有谁知道这两者在使用上是否等效,或者可以通过选择适当的参数值来实现?我可以通过阅读代码找到它,尽管在这里检查是否有人已经知道这个。
答案很长,TLDR 以粗体显示
您可以只编译和 运行 两者,而不是尝试理论工艺和猜测代码的作用。如有疑问,只需 运行 即可。通过一些工作,您可以获得 NumericHistogram.java
链接,无需 maven 即可编译,只需使用 CLI javac
调用(只需删除对 hive
包和相关方法的引用) .
我只是在阵列上测试了两者 [0,1,...,98,99]
.
Java 版本 (java 10.0.2):
编辑:收到反馈(通过电子邮件)以包含 Java 代码。在这里(删除了文档字符串和一些注释,并且没有包括所有 public 方法):
/*
* Licensed to the Apache Software Foundation (ASF) under one
* or more contributor license agreements. See the NOTICE file
* distributed with this work for additional information
* regarding copyright ownership. The ASF licenses this file
* to you under the Apache License, Version 2.0 (the
* "License"); you may not use this file except in compliance
* with the License. You may obtain a copy of the License at
*
* http://www.apache.org/licenses/LICENSE-2.0
*
* Unless required by applicable law or agreed to in writing, software
* distributed under the License is distributed on an "AS IS" BASIS,
* WITHOUT WARRANTIES OR CONDITIONS OF ANY KIND, either express or implied.

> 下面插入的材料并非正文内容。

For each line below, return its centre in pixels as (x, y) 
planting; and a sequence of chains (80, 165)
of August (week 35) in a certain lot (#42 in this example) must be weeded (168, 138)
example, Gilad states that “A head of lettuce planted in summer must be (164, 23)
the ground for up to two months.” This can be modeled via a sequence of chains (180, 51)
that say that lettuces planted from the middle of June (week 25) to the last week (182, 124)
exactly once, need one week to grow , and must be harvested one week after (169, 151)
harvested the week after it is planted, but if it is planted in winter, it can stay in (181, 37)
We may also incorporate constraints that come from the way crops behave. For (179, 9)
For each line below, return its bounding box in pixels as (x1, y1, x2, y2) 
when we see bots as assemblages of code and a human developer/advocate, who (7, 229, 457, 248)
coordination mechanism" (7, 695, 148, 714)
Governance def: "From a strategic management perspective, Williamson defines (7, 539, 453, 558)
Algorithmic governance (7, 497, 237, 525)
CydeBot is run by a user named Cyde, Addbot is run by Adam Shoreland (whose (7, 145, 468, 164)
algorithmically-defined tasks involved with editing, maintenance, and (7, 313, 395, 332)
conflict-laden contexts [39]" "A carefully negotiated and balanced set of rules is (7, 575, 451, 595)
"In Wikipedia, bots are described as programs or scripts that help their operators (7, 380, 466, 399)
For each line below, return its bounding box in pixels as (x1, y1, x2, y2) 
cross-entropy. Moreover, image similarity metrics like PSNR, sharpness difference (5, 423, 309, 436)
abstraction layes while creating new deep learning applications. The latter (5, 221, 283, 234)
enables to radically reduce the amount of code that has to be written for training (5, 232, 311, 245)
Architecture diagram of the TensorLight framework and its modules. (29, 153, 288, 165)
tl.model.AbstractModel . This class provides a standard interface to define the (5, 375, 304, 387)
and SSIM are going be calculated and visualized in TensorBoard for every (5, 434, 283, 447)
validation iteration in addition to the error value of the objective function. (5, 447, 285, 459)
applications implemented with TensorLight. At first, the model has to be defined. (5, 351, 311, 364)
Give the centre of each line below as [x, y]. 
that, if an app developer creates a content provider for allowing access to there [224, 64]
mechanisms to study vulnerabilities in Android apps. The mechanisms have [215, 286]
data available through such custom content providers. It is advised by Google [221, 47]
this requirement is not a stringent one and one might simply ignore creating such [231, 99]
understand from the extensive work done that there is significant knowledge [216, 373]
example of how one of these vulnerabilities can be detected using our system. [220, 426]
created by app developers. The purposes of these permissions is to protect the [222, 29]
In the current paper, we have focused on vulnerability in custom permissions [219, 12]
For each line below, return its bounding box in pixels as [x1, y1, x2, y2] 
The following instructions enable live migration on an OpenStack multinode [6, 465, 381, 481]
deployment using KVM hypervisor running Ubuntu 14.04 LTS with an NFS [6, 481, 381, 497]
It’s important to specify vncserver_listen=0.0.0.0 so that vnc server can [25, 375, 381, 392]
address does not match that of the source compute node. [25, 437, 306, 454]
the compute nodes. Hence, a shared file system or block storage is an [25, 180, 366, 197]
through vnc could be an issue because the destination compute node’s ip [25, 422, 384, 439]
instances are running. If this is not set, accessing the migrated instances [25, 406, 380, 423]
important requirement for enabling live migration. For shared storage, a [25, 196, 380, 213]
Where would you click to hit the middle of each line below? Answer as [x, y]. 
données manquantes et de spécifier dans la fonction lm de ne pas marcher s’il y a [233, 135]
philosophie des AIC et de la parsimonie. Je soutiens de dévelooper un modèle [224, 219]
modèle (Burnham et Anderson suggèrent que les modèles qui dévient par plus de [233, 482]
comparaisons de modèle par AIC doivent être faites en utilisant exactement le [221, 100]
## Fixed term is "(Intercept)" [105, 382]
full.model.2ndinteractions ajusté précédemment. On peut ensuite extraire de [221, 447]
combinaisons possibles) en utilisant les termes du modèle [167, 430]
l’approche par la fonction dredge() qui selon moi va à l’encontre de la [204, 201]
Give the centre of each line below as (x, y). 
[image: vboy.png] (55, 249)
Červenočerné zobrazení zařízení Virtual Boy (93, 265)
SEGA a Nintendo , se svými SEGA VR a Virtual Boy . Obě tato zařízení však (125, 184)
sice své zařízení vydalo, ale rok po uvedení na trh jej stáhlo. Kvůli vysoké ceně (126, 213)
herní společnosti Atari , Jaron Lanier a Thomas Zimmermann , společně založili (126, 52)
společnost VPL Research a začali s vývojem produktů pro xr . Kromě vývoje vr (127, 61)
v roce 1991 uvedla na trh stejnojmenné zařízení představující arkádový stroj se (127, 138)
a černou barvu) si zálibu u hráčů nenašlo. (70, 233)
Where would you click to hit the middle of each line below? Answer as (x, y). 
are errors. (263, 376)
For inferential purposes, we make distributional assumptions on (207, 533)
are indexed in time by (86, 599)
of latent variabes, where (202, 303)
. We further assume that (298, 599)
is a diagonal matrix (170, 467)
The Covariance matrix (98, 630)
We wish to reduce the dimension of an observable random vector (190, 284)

* See the License for the specific language governing permissions and
* limitations under the License.
*/
import java.util.ArrayList;
import java.util.List;
import java.util.Collections;
import java.util.Random;
public class NumericHistogram {
static class Coord implements Comparable {
double x;
double y;
public int compareTo(Object other) {
return Double.compare(x, ((Coord) other).x);
}
};
// Class variables
private int nbins;
private int nusedbins;
private ArrayList<Coord> bins;
private Random prng;
public NumericHistogram() {
nbins = 0;
nusedbins = 0;
bins = null;
// init the RNG for breaking ties in histogram merging. A fixed seed is specified here
// to aid testing, but can be eliminated to use a time-based seed (which would
// make the algorithm non-deterministic).
prng = new Random(31183);
}
public void reset() {
bins = null;
nbins = nusedbins = 0;
}
public int getUsedBins() {
return nusedbins;
}
public boolean isReady() {
return nbins != 0;
}
public Coord getBin(int b) {
return bins.get(b);
}
public void allocate(int num_bins) {
nbins = num_bins;
bins = new ArrayList<Coord>();
nusedbins = 0;
}
public void add(double v) {
int bin = 0;
for(int l=0, r=nusedbins; l < r; ) {
bin = (l+r)/2;
if (bins.get(bin).x > v) {
r = bin;
} else {
if (bins.get(bin).x < v) {
l = ++bin;
} else {
break; // break loop on equal comparator
}
}
}
if (bin < nusedbins && bins.get(bin).x == v) {
bins.get(bin).y++;
} else {
Coord newBin = new Coord();
newBin.x = v;
newBin.y = 1;
bins.add(bin, newBin);
// Trim the bins down to the correct number of bins.
if (++nusedbins > nbins) {
trim();
}
}
}
private void trim() {
while(nusedbins > nbins) {
// Find the closest pair of bins in terms of x coordinates. Break ties randomly.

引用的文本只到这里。